I'm trying to understand the math notes detailing the way to obtain the complex solution:
If the problem is homogeneous we have :
$$ay''(t) + by'(t) + cy(t) = 0$$
to know all solutions for this use the ansatz
$$y(t) = e^{\lambda t}$$
and plug it into the ODE to find
$$ay''(t) + by'(t) + cy(t) = a \lambda^2e^{\lambda t} + b\lambda e^{\lambda t} + ce^{\lambda t} = 0$$
This problem can be solved using the characteristic equation:
$$a\lambda^2 + b\lambda +c = 0$$
Dependeing on the value of the discriminant $D = b^2 - 4ac$ we find different types of solutions:
$1.$ $D < 0$: $\lambda_1 \neq \lambda_2$ and both real.

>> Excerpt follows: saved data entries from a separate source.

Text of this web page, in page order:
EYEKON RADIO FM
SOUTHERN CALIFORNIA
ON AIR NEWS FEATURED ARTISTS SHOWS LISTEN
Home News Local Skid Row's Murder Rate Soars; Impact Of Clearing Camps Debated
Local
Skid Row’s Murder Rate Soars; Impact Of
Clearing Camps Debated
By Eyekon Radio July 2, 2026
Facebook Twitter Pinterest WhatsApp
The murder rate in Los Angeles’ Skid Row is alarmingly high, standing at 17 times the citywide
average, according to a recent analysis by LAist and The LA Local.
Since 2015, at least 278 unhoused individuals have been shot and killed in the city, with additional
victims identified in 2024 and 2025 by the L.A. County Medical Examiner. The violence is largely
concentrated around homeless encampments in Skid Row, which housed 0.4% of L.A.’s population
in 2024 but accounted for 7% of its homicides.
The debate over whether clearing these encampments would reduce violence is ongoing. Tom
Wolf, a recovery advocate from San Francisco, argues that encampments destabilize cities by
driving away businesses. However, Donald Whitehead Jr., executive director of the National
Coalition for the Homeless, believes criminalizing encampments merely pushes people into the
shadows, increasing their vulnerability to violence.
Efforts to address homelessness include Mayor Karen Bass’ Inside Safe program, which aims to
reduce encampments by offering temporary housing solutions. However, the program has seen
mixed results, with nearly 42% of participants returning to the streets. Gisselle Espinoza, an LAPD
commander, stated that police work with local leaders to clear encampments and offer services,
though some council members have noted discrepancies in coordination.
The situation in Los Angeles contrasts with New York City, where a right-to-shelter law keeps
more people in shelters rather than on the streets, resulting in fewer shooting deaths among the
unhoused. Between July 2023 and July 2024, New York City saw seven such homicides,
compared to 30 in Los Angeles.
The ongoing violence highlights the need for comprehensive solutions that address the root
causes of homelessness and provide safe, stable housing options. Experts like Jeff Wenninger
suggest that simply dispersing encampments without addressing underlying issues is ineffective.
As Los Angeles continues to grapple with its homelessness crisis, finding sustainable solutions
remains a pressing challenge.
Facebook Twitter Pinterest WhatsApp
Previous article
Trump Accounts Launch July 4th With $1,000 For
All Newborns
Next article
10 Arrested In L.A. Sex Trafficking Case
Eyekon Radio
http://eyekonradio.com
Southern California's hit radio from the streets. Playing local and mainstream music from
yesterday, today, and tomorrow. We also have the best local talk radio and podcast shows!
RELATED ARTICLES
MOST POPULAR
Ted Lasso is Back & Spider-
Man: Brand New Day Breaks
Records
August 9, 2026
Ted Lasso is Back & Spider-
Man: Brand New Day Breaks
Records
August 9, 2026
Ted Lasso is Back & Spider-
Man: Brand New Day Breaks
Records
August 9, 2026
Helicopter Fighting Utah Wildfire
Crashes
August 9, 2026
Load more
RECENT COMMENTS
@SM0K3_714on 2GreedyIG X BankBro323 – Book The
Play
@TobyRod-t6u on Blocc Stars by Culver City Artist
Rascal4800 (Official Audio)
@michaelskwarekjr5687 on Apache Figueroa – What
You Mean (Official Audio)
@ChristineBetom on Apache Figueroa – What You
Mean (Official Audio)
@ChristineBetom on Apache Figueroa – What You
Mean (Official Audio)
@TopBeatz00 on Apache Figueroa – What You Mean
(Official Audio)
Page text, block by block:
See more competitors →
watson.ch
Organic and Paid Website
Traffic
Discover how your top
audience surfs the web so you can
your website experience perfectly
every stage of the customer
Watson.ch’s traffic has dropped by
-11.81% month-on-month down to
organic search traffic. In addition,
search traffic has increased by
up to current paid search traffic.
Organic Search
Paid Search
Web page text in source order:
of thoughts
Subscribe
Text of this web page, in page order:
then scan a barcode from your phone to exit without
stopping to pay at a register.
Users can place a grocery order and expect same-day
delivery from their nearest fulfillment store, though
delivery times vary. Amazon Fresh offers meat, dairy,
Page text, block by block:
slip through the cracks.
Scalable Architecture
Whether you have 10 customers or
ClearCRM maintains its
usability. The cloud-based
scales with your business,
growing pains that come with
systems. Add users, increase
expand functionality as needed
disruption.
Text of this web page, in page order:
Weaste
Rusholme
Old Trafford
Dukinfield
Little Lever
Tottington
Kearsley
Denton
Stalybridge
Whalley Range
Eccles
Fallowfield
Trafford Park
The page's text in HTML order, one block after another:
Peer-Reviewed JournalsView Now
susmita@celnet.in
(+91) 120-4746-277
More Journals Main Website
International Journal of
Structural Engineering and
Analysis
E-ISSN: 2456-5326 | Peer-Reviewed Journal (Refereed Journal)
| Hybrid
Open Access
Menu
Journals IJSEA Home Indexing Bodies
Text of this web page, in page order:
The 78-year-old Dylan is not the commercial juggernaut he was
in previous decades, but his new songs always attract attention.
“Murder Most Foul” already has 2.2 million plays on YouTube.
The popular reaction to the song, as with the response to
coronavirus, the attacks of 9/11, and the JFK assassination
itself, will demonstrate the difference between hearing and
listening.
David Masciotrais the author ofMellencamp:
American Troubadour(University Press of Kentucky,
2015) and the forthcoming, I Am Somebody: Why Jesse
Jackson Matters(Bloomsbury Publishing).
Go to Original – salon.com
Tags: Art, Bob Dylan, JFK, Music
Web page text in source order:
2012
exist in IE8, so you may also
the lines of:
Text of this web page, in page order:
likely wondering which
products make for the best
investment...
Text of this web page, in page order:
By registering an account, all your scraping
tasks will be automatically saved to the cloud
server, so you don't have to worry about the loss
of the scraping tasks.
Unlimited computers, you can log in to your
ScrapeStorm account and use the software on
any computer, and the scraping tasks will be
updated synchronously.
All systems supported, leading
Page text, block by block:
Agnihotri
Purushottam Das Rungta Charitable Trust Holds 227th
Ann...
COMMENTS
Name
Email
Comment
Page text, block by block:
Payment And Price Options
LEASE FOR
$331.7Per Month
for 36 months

Then we have two linearly independent solutions
$$y_1(t) = e^{\lambda_1t} \quad \text{and}\quad y_2(t) = e^{\lambda_2t}$$ and thus the general solution is
$$y(t) = c_1y_1(t) + c_2y_2(t) = c_1e^{\lambda_1t} + c_2e^{\lambda_2t}$$
$2.$ $D = 0$: $\lambda_1 = \lambda_2 \in \mathbb{R}$
One solution is immediate from the previous case
$$y_1(t) = e^{\lambda_1t}$$
One can verify that the second solution is given by
$$y_2(t) = te^{\lambda_1t}$$ Thus the general solution is
$$y(t) = c_1y_1(t) + c_2y_2(t) = c_1e^{\lambda_1t} (c_1 +tc_2)$$
$3.$ $D < 0$: $\lambda_{1,2} = \alpha \pm i\beta$ with $\alpha$, $\beta \in \mathbb{R}$ and $\beta \neq 0$
Using the idea from the first case we end up with complex sotluions
$$u_1(t) =e^{\lambda_1t} = e^{(\alpha + i \beta)t} = e^{\alpha t}(\cos(\beta t) + i \sin(\beta t)) \tag{1}\label{eq1}$$ $$ u_2(t) =e^{\lambda_2t} = e^{(\alpha + i \beta)t} = e^{\alpha t}(\cos(\beta t) - i \sin(\beta t)) \tag{2}\label{eq2}$$
My Question:
I guess the statement $(1)$ and $(2)$ have to do with the properties of complex numbers. However can you give me a link to understand those $2$ statements.